WAKER_CACHE (Mutex<BTreeMap<TaskId, Waker>>) holds one cached Waker per
live task, keeping the Arc strong count ≥ 2 whenever an ISR-accessible copy
exists. The ISR’s drop reduces the count from 2 → 1; the cache’s copy is only
freed from executor context when a task completes (Poll::Ready).
Task: Send requirement
Task::new requires Future<Output = ()> + Send + 'static. All built-in
tasks (timer, keyboard, example) satisfy this because they only hold values
that are Send (atomics, Mutex-guarded globals, simple scalars).

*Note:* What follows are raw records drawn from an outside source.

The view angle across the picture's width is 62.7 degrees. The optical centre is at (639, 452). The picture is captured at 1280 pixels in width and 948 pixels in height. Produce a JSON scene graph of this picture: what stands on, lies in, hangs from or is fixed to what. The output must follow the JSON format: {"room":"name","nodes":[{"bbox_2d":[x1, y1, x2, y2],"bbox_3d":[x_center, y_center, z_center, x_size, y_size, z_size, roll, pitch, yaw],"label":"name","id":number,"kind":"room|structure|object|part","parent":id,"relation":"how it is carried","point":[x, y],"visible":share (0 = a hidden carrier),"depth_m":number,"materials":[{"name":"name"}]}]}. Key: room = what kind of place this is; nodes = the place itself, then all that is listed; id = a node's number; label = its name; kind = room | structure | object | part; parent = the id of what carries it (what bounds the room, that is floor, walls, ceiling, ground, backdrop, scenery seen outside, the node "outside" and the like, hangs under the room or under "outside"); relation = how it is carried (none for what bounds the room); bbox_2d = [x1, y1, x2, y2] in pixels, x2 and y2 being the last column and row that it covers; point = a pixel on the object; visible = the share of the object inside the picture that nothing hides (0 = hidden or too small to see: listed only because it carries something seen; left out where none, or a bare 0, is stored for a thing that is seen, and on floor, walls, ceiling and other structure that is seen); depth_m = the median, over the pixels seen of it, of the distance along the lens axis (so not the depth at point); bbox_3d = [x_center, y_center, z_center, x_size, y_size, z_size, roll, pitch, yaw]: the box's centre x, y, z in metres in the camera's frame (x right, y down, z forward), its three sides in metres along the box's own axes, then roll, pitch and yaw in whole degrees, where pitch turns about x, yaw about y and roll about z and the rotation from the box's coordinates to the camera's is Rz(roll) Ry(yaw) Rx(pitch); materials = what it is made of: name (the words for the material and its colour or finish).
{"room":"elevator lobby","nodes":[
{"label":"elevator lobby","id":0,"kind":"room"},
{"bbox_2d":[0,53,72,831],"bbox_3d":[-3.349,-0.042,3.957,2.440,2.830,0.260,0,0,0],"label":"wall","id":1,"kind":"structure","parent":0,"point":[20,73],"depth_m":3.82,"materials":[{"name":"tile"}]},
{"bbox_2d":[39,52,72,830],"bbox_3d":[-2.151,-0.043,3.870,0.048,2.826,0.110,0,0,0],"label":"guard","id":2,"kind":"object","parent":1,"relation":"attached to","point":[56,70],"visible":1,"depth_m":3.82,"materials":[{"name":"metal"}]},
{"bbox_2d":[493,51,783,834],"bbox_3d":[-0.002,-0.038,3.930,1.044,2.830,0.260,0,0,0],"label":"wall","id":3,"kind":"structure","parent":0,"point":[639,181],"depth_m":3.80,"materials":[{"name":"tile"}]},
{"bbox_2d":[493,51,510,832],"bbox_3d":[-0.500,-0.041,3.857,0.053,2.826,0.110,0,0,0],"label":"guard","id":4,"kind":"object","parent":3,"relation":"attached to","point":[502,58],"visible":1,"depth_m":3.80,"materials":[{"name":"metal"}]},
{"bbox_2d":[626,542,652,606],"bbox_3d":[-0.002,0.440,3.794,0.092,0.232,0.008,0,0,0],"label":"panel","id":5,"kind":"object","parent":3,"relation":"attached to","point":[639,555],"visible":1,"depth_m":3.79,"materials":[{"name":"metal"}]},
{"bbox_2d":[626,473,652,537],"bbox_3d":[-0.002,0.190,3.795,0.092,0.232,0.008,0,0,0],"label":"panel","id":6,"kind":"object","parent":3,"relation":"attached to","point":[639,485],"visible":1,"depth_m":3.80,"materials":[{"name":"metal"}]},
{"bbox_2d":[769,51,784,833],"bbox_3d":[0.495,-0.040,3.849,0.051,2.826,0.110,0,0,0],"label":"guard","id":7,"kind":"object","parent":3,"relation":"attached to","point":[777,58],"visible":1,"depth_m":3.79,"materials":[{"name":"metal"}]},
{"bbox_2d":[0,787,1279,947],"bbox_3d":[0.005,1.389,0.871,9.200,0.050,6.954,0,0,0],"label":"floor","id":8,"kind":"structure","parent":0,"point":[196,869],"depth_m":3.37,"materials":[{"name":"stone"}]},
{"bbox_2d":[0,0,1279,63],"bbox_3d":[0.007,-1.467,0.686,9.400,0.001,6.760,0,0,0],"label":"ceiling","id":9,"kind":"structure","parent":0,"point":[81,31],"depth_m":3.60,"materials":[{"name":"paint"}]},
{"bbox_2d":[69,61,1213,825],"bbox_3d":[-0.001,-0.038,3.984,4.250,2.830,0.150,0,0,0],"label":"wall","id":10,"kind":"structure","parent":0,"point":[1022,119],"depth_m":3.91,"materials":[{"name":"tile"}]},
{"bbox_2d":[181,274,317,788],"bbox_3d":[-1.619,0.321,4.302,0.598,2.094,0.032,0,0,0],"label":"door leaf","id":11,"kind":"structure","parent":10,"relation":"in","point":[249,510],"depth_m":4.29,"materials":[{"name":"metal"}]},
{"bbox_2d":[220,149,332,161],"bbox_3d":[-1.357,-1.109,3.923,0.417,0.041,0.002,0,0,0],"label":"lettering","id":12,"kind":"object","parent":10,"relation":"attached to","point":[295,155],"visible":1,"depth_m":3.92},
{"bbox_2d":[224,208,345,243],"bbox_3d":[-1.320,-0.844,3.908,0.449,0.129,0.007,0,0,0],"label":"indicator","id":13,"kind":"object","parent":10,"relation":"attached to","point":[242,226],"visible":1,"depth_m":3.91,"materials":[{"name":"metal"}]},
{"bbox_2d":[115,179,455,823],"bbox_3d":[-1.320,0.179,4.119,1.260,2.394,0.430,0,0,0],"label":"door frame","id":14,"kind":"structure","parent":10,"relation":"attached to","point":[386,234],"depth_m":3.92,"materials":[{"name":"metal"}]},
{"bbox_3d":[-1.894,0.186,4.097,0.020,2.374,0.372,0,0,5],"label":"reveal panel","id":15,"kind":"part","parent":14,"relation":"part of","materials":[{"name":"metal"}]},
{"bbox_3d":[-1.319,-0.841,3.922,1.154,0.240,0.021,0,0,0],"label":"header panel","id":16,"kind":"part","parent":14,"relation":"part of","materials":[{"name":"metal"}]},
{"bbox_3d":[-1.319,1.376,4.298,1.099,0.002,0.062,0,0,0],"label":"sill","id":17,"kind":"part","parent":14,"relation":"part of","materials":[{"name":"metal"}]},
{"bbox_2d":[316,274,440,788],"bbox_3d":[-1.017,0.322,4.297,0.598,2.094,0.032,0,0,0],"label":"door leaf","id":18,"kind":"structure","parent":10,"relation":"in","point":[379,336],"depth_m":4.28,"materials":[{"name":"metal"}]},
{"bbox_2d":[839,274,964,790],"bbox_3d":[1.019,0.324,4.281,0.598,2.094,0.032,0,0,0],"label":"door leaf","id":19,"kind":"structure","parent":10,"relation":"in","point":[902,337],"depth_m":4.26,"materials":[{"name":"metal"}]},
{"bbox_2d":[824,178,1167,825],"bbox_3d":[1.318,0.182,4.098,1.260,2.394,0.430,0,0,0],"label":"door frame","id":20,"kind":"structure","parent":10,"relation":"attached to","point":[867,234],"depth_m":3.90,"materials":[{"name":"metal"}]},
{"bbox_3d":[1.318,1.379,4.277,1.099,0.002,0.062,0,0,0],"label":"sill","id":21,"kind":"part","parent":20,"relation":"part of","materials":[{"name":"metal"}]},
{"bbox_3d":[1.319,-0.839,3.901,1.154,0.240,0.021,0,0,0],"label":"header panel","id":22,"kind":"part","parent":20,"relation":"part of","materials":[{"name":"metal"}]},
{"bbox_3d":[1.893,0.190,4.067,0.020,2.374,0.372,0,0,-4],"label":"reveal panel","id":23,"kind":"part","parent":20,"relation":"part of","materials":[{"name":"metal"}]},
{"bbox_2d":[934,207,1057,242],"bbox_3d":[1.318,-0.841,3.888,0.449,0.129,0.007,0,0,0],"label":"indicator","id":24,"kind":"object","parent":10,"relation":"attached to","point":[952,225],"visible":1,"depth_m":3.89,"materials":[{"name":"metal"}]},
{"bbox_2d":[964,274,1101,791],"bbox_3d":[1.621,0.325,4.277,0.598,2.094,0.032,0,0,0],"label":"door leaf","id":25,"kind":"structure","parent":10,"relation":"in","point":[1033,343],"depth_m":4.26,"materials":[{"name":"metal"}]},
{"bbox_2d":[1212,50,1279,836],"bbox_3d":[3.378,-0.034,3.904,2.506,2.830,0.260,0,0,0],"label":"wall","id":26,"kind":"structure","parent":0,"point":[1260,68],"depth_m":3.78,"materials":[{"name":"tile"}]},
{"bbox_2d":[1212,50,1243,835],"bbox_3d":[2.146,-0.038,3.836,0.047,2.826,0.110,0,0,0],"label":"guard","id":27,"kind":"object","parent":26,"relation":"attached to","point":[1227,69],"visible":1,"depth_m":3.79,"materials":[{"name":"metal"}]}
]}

spawn(task) and run_worker()
executor::spawn pushes a Task into TASK_QUEUE. executor::run_worker
loops:
- Move tasks whose wakers fired from
WAIT_MAP→TASK_QUEUE. - Poll every task in
TASK_QUEUE. IfPending, move toWAIT_MAP. sleep_if_idle: disable interrupts, checkWAKE_QUEUE, then atomically re-enable + HLT (prevents missed-wakeup race).
Locking Rules
| Lock | Where held | Rule |
|---|---|---|
SCHEDULER | ISR and non-ISR | Non-ISR callers must use `without_interrupts( |
TASK_QUEUE | Non-ISR only | Released before polling to allow spawn() inside poll |
WAIT_MAP | Non-ISR only | Released before locking TASK_QUEUE to avoid ordering inversion |
WAKER_CACHE | Non-ISR only | Released before polling |
timer::WAKERS | ISR (tick) + non-ISR (Delay::poll) | Non-ISR uses without_interrupts |
The ISR already runs with IF = 0, so it never needs to call
without_interrupts.
Deadlock Detection
All spin::Mutex locks have been replaced with SpinMutex
(libkernel/src/spin_mutex.rs), which counts spin iterations and panics
after a threshold:
| Lock type | Threshold | Rationale |
|---|---|---|
SpinMutex | 100,000,000 (~100 ms) | Well beyond the 10 ms quantum; allows for legitimate preemption contention |
IrqMutex | 10,000,000 (~10 ms) | Interrupts are disabled — no preemption, so any contention is a true deadlock |
On timeout, deadlock_panic() writes directly to serial port 0x3F8
(bypassing SERIAL1’s lock) and then panics. This turns silent hangs into
actionable diagnostics.
Demonstrating Preemption
Add a spinning task to confirm no starvation:
#![allow(unused)]
fn main() {
executor::spawn(Task::new(async {
loop { core::hint::spin_loop(); }
}));
}
Without preemption this would freeze the kernel. With the scheduler, the
LAPIC timer fires every 10 ms and rotates to the next thread, so
[timer] tick: Ns elapsed still appears every second.